NB isn't the best classifier, but it's pretty close, and the fact that it's just counting things makes leave-one-out cross validation really easy. We don't want to test on the training set, but we can easily create a test set of one for each doc by pretending we haven't seen it.

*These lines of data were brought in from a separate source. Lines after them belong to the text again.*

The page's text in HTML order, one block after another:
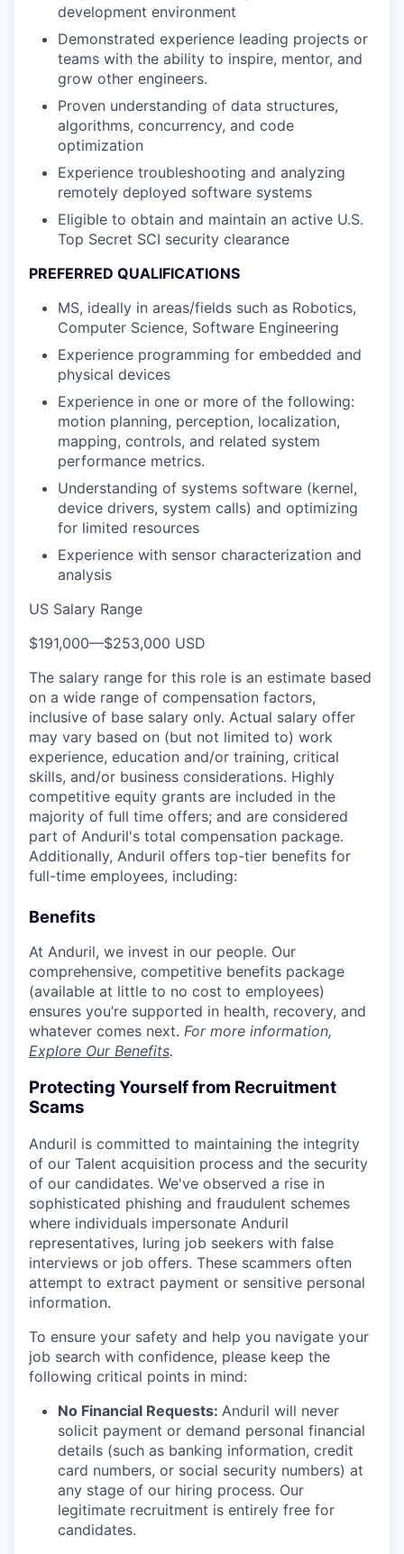
development environment
Demonstrated experience leading projects or
teams with the ability to inspire, mentor, and
grow other engineers.
Proven understanding of data structures,
algorithms, concurrency, and code
optimization
Experience troubleshooting and analyzing
remotely deployed software systems
Eligible to obtain and maintain an active U.S.
Top Secret SCI security clearance
PREFERRED QUALIFICATIONS
MS, ideally in areas/fields such as Robotics,
Computer Science, Software Engineering
Experience programming for embedded and
physical devices
Experience in one or more of the following:
motion planning, perception, localization,
mapping, controls, and related system
performance metrics.
Understanding of systems software (kernel,
device drivers, system calls) and optimizing
for limited resources
Experience with sensor characterization and
analysis
US Salary Range
$191,000—$253,000 USD
The salary range for this role is an estimate based
on a wide range of compensation factors,
inclusive of base salary only. Actual salary offer
may vary based on (but not limited to) work
experience, education and/or training, critical
skills, and/or business considerations. Highly
competitive equity grants are included in the
majority of full time offers; and are considered
part of Anduril's total compensation package.
Additionally, Anduril offers top-tier benefits for
full-time employees, including:
Benefits
At Anduril, we invest in our people. Our
comprehensive, competitive benefits package
(available at little to no cost to employees)
ensures you’re supported in health, recovery, and
whatever comes next. For more information,
Explore Our Benefits.
Protecting Yourself from Recruitment
Scams
Anduril is committed to maintaining the integrity
of our Talent acquisition process and the security
of our candidates. We've observed a rise in
sophisticated phishing and fraudulent schemes
where individuals impersonate Anduril
representatives, luring job seekers with false
interviews or job offers. These scammers often
attempt to extract payment or sensitive personal
information.
To ensure your safety and help you navigate your
job search with confidence, please keep the
following critical points in mind:
No Financial Requests: Anduril will never
solicit payment or demand personal financial
details (such as banking information, credit
card numbers, or social security numbers) at
any stage of our hiring process. Our
legitimate recruitment is entirely free for
candidates.
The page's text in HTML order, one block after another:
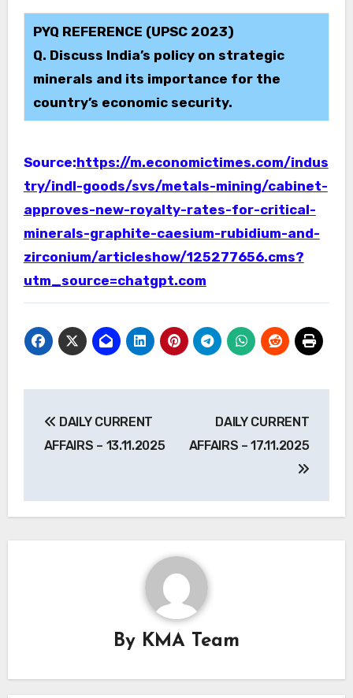
PYQ REFERENCE (UPSC 2023)
Q. Discuss India’s policy on strategic
minerals and its importance for the
country’s economic security.
Source:https://m.economictimes.com/indus
try/indl-goods/svs/metals-mining/cabinet-
approves-new-royalty-rates-for-critical-
minerals-graphite-caesium-rubidium-and-
zirconium/articleshow/125277656.cms?
utm_source=chatgpt.com
navigation
DAILY CURRENT
AFFAIRS – 13.11.2025
DAILY CURRENT
AFFAIRS – 17.11.2025
By KMA Team
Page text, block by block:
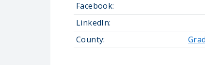
Facebook:
LinkedIn:
County:
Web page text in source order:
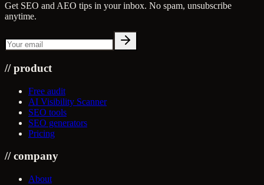
Get SEO and AEO tips in your inbox. No spam, unsubscribe
anytime.
//product
Free audit
AI Visibility Scanner
SEO tools
SEO generators
Pricing
//company
About
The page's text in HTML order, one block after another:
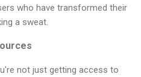
who have transformed their
a sweat.
not just getting access to
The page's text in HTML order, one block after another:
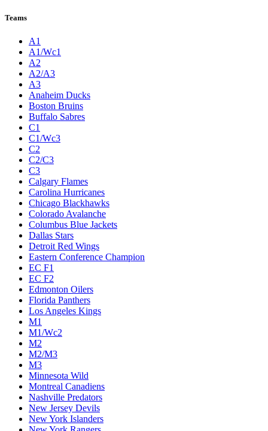
Teams
A1
A1/Wc1
A2
A2/A3
A3
Anaheim Ducks
Boston Bruins
Buffalo Sabres
C1
C1/Wc3
C2
C2/C3
C3
Calgary Flames
Carolina Hurricanes
Chicago Blackhawks
Colorado Avalanche
Columbus Blue Jackets
Dallas Stars
Detroit Red Wings
Eastern Conference Champion
EC F1
EC F2
Edmonton Oilers
Florida Panthers
Los Angeles Kings
M1
M1/Wc2
M2
M2/M3
M3
Minnesota Wild
Montreal Canadiens
Nashville Predators
New Jersey Devils
New York Islanders
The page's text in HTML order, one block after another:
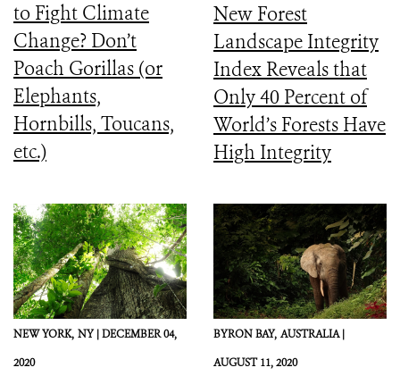
to Fight Climate
Change? Don’t
Poach Gorillas (or
Elephants,
Hornbills, Toucans,
etc.)
New Forest
Landscape Integrity
Index Reveals that
Only 40 Percent of
World’s Forests Have
High Integrity
NEW YORK, NY |DECEMBER 04,
2020
BYRON BAY, AUSTRALIA |
AUGUST 11, 2020
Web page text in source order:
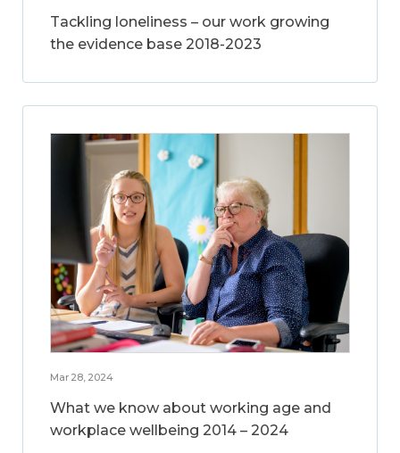
Tackling loneliness – our work growing
the evidence base 2018-2023
Mar 28, 2024
What we know about working age and
workplace wellbeing 2014 – 2024
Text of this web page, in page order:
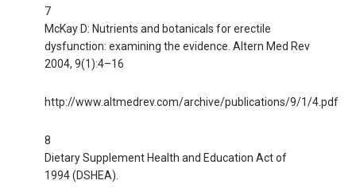
7
McKay D: Nutrients and botanicals for erectile
dysfunction: examining the evidence. Altern Med Rev
2004, 9(1):4–16
http://www.altmedrev.com/archive/publications/9/1/4.pdf
8
Dietary Supplement Health and Education Act of
1994 (DSHEA).

Note that I'm leaving out the prior probability of data science vs. stats, since I made this 50/50 by construction.

In [25]:
ds_tokens

1260636

In [26]:
smoothing = 1.0

num_correct = 0
num_docs = 0

for doc in ds_docs:
    # pretend we haven't seen this before
    for word, count in doc["counts"].items():
        ds_counter[word] -= count
        ds_tokens -= count
    
    total_diff = 0.0
    for token in doc["tokens"]:
        if token in vocab_set:
            ds_log_prob = log_prob(token, ds_counter, ds_tokens, smoothing)
            stat_log_prob = log_prob(token, stat_counter, stat_tokens, smoothing)
            diff = ds_log_prob - stat_log_prob
            total_diff += diff
    
    if total_diff > 0.0:
        num_correct += 1
    num_docs += 1
    
    # add it back in
    for word, count in doc["counts"].items():
        ds_counter[word] += count
        ds_tokens += count
    
    if ds_tokens != 1260636:
        print(doc)
        break

print(f"DS\t{num_correct}\t{num_docs}")

DS	8882	9913


In [27]:
ds_tokens

1260636

In [28]:
smoothing = 1.0

num_correct = 0
num_docs = 0

for doc in stat_docs:
    # pretend we haven't seen this before
    for word, count in doc["counts"].items():
        stat_counter[word] -= count
        stat_tokens -= count
    
    total = 0.0
    for token in doc["tokens"]:
        if token in vocab_set:
            ds_log_prob = log_prob(token, ds_counter, ds_tokens, smoothing)
            stat_log_prob = log_prob(token, stat_counter, stat_tokens, smoothing)
            diff = ds_log_prob - stat_log_prob
            total += diff
    
    if total < 0.0:
        num_correct += 1
    num_docs += 1
    
    # add it back in
    for word, count in doc["counts"].items():
        stat_counter[word] += count
        stat_tokens += count

print(f"stat\t{num_correct}\t{num_docs}")

stat	7421	9937